"I think I will drop in to see Senorita Mendoza," considered
Kennedy, as he cleared up the materials which he had been using in
his investigation of the arrow poison. "She is a study to me--in
fact, the reticence of all these people is hard to combat."
As we entered the apartment where the Mendozas lived, it was
difficult to realize that only a few hours had elapsed since we
had first been introduced to this strange affair. In the hall,
however, were still some reporters waiting in the vain hope that
some fragment of a story might turn up.
"Let's have a talk with the boys," suggested Craig, before we
entered the Mendoza suite. "After all, the newspaper men are the
best detectives I know. If it wasn't for them, half our murder
cases wouldn't ever be solved. As a matter of fact, 'yellow
journals' are more useful to a city than half the detective
force."
Most of the newspaper men knew Craig intimately, and liked him,
possibly because he was one of the few people to-day who realized
the very important part these young men played in modern life.
They crowded about, eager to interview him. But Craig was clever.

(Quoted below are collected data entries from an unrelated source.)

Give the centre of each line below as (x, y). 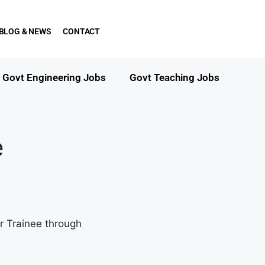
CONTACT (82, 31)
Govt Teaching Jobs (174, 77)
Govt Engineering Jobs (54, 77)
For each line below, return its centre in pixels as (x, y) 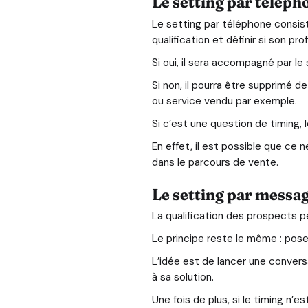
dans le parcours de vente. (215, 162)
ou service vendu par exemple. (224, 101)
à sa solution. (183, 277)
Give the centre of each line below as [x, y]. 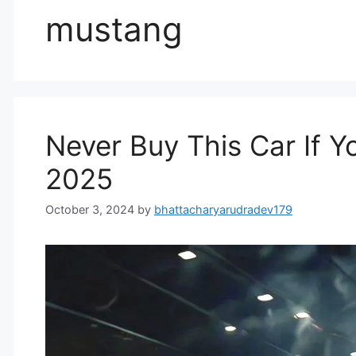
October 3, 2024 [90, 210]
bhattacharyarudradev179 [223, 210]
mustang [114, 29]
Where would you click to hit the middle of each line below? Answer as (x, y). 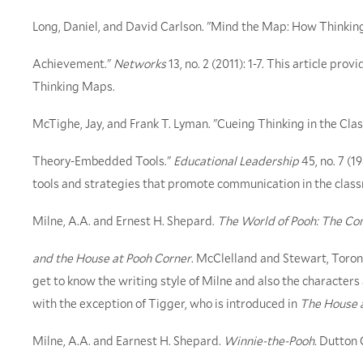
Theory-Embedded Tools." (103, 161)
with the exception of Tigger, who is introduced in (166, 303)
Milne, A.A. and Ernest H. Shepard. (125, 221)
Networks (140, 64)
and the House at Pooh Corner (112, 258)
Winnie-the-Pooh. (270, 341)
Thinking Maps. (74, 86)
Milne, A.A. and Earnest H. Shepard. (128, 341)
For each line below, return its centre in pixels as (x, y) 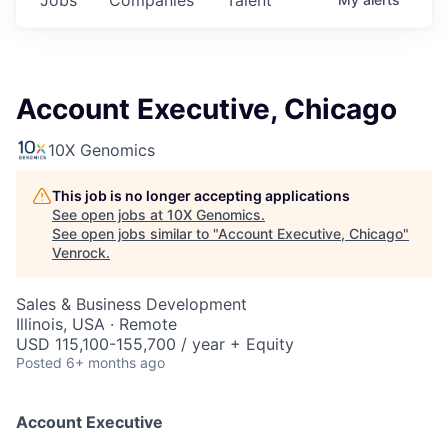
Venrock (79, 252)
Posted (39, 362)
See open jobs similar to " (135, 233)
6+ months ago (115, 362)
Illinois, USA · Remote (96, 323)
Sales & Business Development (131, 303)
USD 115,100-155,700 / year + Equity (155, 343)
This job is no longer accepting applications (201, 195)
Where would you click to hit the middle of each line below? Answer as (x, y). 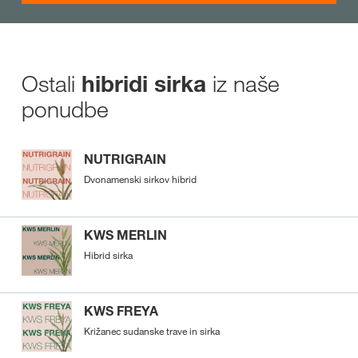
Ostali (52, 83)
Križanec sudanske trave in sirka (152, 330)
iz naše (243, 83)
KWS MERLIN (125, 235)
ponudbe (65, 109)
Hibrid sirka (108, 255)
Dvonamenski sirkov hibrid (140, 179)
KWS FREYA (121, 310)
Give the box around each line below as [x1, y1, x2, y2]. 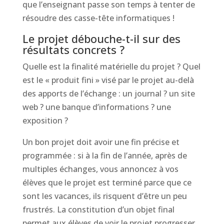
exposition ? [22, 115, 68, 126]
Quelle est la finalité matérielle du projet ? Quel [22, 61, 200, 72]
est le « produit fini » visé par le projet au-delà [22, 74, 194, 85]
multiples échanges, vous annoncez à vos [22, 163, 178, 174]
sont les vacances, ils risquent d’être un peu [22, 190, 187, 201]
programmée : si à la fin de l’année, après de [22, 150, 187, 161]
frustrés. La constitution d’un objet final [22, 204, 174, 215]
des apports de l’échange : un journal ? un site [22, 88, 195, 99]
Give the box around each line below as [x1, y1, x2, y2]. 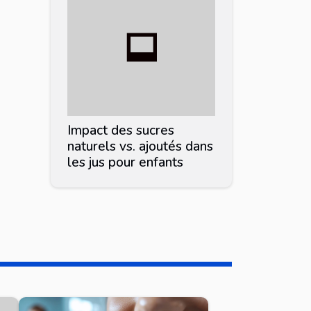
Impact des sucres [67, 121, 174, 140]
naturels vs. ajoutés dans [67, 137, 213, 155]
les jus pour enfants [67, 153, 183, 171]
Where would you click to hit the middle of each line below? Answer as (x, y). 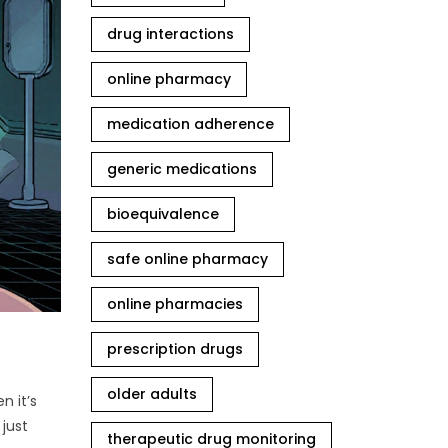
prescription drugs (175, 349)
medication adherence (190, 124)
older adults (152, 394)
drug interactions (170, 34)
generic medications (182, 169)
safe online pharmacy (187, 259)
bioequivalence (163, 214)
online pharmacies (175, 304)
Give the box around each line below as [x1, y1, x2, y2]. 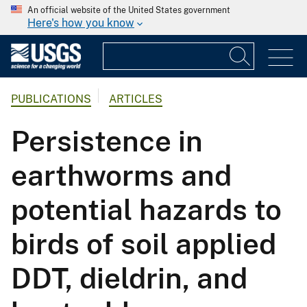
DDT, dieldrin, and [11, 261, 247, 295]
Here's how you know [27, 16, 134, 29]
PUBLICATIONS [11, 93, 91, 106]
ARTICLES [109, 93, 162, 106]
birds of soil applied [11, 227, 276, 261]
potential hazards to [11, 193, 282, 227]
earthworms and [11, 158, 232, 193]
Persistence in [11, 124, 203, 158]

In the rapid fire of conversation it was really he who interviewed
them.
"Lockwood has been here a long time," volunteered one of the men.
"He seems to have constituted himself the guardian of Inez. No one
gets a look at her while he's around."
"Well, you can hardly blame him for that," smiled Craig. "Jealousy
isn't a crime in that case."
"Say," put in another, "there'd be an interesting quarter of an
hour if he were here now. That other fellow--de Mooch--whatever
his name is, is here."
"De Moche--with her, now?" queried Kennedy, wheeling suddenly.
The reporter smiled. "He's a queer duck. I was coming up to
relieve our other man, when I saw him down on the street, hanging
about the corner, his eyes riveted on the entrance to the
apartment. I suppose that was his way of making love. He's daffy
over her, all right. I stopped to watch him. Of course, he didn't
know me. Just then Lockwood left. The Spaniard dived into the drug
store on the corner as though the devil was after him. You should
have seen his eyes. If looks were bullets, I wouldn't give much
for Lockwood's life. With two such fellows about, you wouldn't
catch me making goo-goo eyes at that chicken--not on your life."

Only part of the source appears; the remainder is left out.